What you have to do: Select all lines in the records that include "człowieka".

Dataset extract:
◇ ◇ ◇ ◇ ◇

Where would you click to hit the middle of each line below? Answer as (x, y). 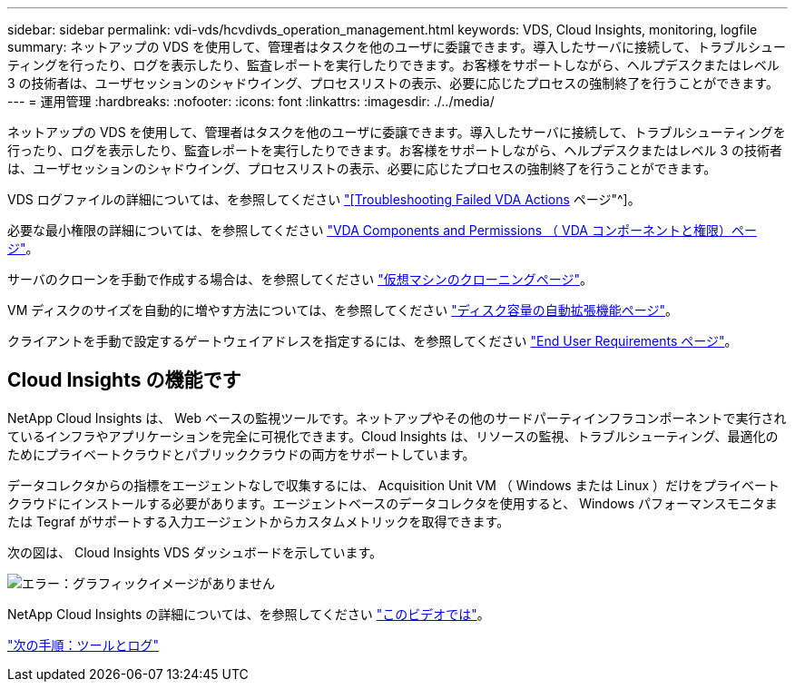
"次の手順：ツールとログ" (83, 645)
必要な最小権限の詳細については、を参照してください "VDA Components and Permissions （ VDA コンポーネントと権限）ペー (382, 230)
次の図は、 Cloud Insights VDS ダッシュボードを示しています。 (195, 552)
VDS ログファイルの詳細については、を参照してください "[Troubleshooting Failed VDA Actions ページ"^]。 (324, 199)
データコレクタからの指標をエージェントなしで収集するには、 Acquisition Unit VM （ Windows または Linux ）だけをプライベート (394, 485)
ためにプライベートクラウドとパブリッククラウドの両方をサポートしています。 (241, 454)
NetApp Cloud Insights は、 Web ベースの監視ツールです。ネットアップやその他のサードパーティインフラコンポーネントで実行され (397, 418)
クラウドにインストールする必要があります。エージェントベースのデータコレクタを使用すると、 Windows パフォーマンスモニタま (393, 503)
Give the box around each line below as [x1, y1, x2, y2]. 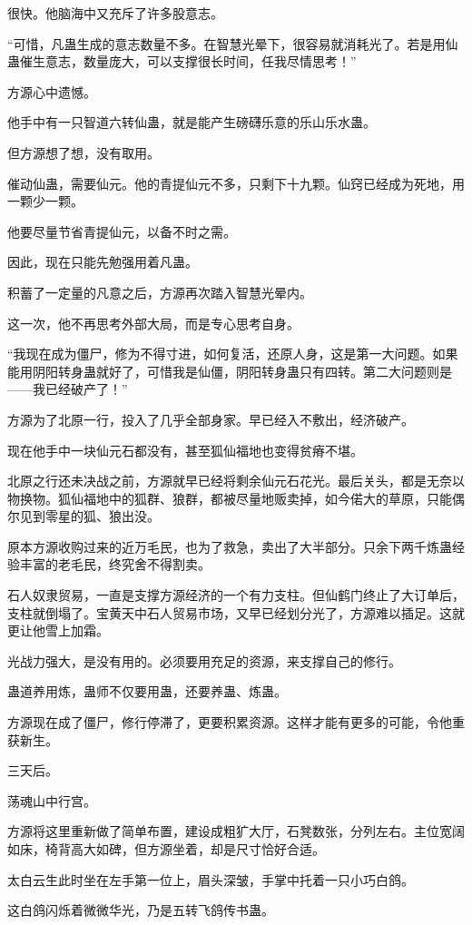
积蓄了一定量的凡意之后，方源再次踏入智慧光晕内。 [7, 282, 312, 301]
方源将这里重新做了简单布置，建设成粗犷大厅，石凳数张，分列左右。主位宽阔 [7, 822, 465, 841]
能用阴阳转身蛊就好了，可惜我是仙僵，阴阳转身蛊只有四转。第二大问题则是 [7, 361, 452, 380]
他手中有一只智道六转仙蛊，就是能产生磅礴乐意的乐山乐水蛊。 [7, 113, 376, 132]
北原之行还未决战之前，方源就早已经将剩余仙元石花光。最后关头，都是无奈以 [7, 471, 465, 490]
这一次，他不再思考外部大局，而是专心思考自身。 [7, 313, 300, 332]
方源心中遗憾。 [7, 82, 96, 101]
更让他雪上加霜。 [7, 621, 109, 640]
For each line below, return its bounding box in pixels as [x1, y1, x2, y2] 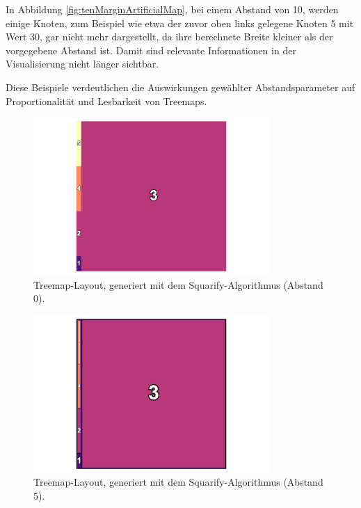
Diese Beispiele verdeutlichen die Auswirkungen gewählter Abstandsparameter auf [6, 79, 355, 94]
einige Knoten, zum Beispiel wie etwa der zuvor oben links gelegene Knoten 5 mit [6, 15, 354, 30]
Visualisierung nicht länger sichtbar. [6, 56, 159, 71]
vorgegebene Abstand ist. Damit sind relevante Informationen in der [6, 42, 296, 57]
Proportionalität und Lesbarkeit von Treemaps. [6, 93, 207, 108]
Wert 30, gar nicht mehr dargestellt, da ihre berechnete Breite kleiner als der [6, 29, 333, 44]
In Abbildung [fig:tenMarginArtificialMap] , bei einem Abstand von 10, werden [6, 2, 339, 16]
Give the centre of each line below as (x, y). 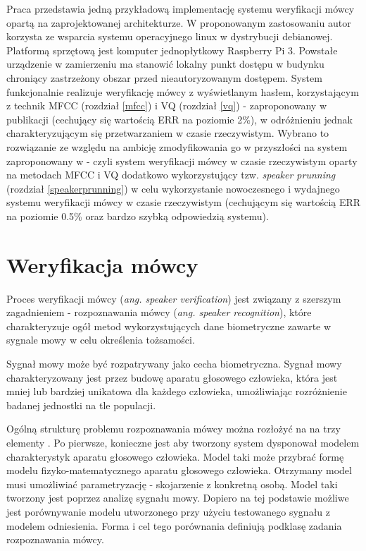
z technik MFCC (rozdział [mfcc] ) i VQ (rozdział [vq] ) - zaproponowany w (167, 105)
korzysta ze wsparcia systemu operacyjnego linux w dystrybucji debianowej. (170, 36)
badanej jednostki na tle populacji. (81, 405)
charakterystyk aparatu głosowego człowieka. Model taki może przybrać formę (175, 456)
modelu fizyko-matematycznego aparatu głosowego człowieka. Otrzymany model (179, 470)
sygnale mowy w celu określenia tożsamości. (101, 340)
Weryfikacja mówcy (102, 264)
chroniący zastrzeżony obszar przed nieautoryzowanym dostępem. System (164, 77)
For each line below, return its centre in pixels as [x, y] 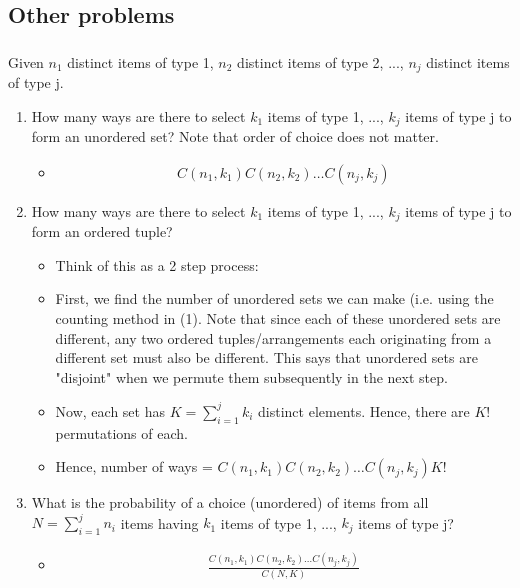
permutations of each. [121, 432]
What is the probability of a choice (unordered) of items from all [230, 502]
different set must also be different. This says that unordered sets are [266, 357]
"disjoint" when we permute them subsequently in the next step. [251, 376]
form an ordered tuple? [102, 231]
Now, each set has [110, 410]
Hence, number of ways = [134, 466]
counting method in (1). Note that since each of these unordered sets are [278, 318]
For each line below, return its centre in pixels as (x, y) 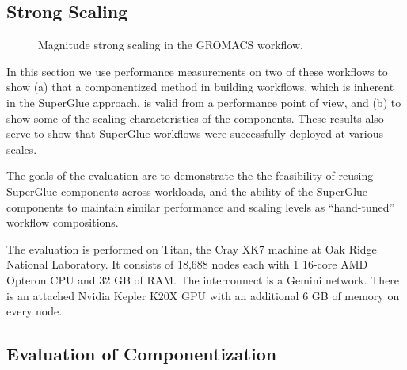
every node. (34, 311)
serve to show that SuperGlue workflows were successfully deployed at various (195, 134)
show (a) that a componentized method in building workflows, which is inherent (200, 87)
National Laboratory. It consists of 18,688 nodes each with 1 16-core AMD (187, 264)
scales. (22, 149)
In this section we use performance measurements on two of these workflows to (197, 71)
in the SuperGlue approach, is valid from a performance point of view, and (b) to (204, 102)
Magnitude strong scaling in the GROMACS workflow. (171, 45)
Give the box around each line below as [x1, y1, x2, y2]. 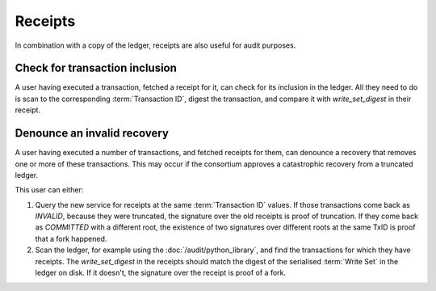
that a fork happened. [35, 234, 107, 243]
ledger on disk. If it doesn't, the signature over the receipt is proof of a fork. [35, 268, 287, 278]
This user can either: [15, 185, 84, 195]
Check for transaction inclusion [15, 61, 178, 75]
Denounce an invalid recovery [15, 126, 170, 141]
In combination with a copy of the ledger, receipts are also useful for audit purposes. [15, 40, 296, 50]
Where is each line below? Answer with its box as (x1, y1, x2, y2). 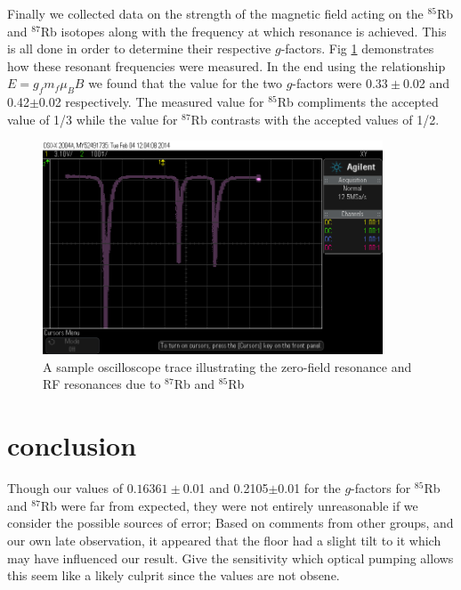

◇ ◇ ◇ ◇ ◇

Output:
charakterystyk aparatu głosowego człowieka. Model taki może przybrać formę (175, 456)
modelu fizyko-matematycznego aparatu głosowego człowieka. Otrzymany model (179, 470)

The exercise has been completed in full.